In [1]:
import os
from mobilePriceRangePrediction.constants import *
from mobilePriceRangePrediction.utils.common import read_yaml, create_directories, save_object
from typing import List

In [2]:
os.chdir("../")

In [3]:
%pwd

'e:\\DataScienceProjects\\mobile-price-range-prediction'

In [4]:
from dataclasses import dataclass
from pathlib import Path

@dataclass(frozen=True)
class ModelTrainerConfig:
    root_dir: Path
    data_path: Path

In [5]:
class ConfigurationManager:
    def __init__(
        self,
        config_filepath = CONFIG_FILE_PATH,
        params_filepath = PARAMS_FILE_PATH):

        self.config = read_yaml(config_filepath)
        self.params = read_yaml(params_filepath)

        create_directories([self.config.artifacts_root])

    def get_model_trainer_config(self) -> ModelTrainerConfig:
        config = self.config.model_trainer

        create_directories([config.root_dir])
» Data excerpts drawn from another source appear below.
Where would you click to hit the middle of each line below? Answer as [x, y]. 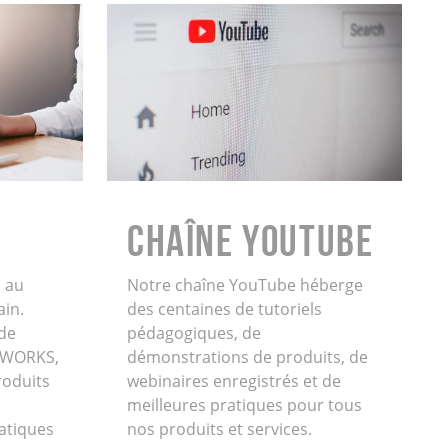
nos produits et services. [219, 429]
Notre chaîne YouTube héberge [244, 285]
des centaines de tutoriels [224, 309]
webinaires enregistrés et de [233, 381]
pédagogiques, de [193, 333]
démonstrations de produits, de [247, 357]
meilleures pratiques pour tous [244, 405]
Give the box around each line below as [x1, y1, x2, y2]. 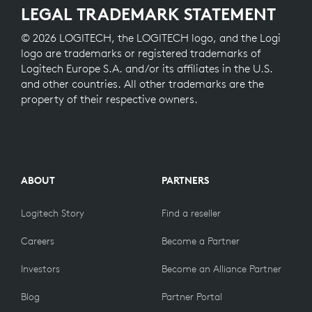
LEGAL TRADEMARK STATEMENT [21, 3, 276, 25]
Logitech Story [21, 207, 84, 220]
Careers [21, 235, 54, 248]
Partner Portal [162, 290, 222, 304]
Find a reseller [162, 207, 221, 220]
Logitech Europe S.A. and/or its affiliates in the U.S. [21, 61, 273, 76]
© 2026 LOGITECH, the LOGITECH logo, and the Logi [21, 31, 281, 45]
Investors [21, 263, 60, 276]
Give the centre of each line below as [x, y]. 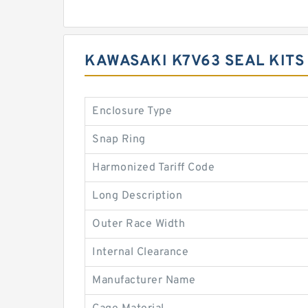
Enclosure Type [132, 111]
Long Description [137, 196]
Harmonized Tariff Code [153, 168]
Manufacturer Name [144, 280]
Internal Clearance [140, 252]
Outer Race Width [139, 224]
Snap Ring [119, 140]
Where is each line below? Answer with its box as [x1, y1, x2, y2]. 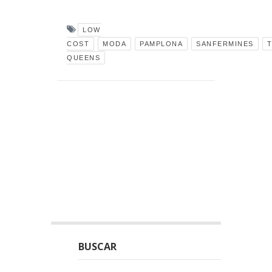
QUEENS [67, 54, 100, 61]
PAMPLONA [140, 40, 183, 47]
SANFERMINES [196, 40, 254, 47]
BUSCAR [78, 240, 117, 253]
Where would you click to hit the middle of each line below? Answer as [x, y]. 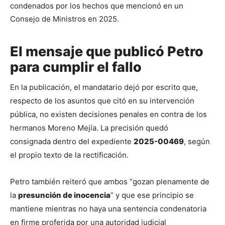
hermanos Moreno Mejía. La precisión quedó [89, 128]
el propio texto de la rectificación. [69, 155]
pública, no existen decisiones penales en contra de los [108, 115]
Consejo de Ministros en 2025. [65, 19]
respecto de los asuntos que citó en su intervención [102, 101]
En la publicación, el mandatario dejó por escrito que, [104, 87]
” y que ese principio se [152, 195]
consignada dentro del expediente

        model_trainer_config = ModelTrainerConfig(
            root_dir=config.root_dir,
            data_path=config.data_path
        )

        return model_trainer_config

In [28]:
from mobilePriceRangePrediction.utils.common import save_object ,load_object
from sklearn.metrics import f1_score

from sklearn.linear_model import LogisticRegression
from sklearn.tree import DecisionTreeClassifier
from sklearn.ensemble import RandomForestClassifier, GradientBoostingClassifier, AdaBoostClassifier, ExtraTreesClassifier
from sklearn.svm import SVC
from sklearn.neighbors import KNeighborsClassifier
from sklearn.naive_bayes import GaussianNB
from xgboost import XGBClassifier
from catboost import CatBoostClassifier

In [29]:
class ModelTrainer:
    def __init__(self, config: ModelTrainerConfig):
        self.config = config

    def train(self):
        ### Get processed data
        train_arr = load_object(self.config.data_path+'/train_arr.pkl')
        test_arr = load_object(self.config.data_path+'/test_arr.pkl')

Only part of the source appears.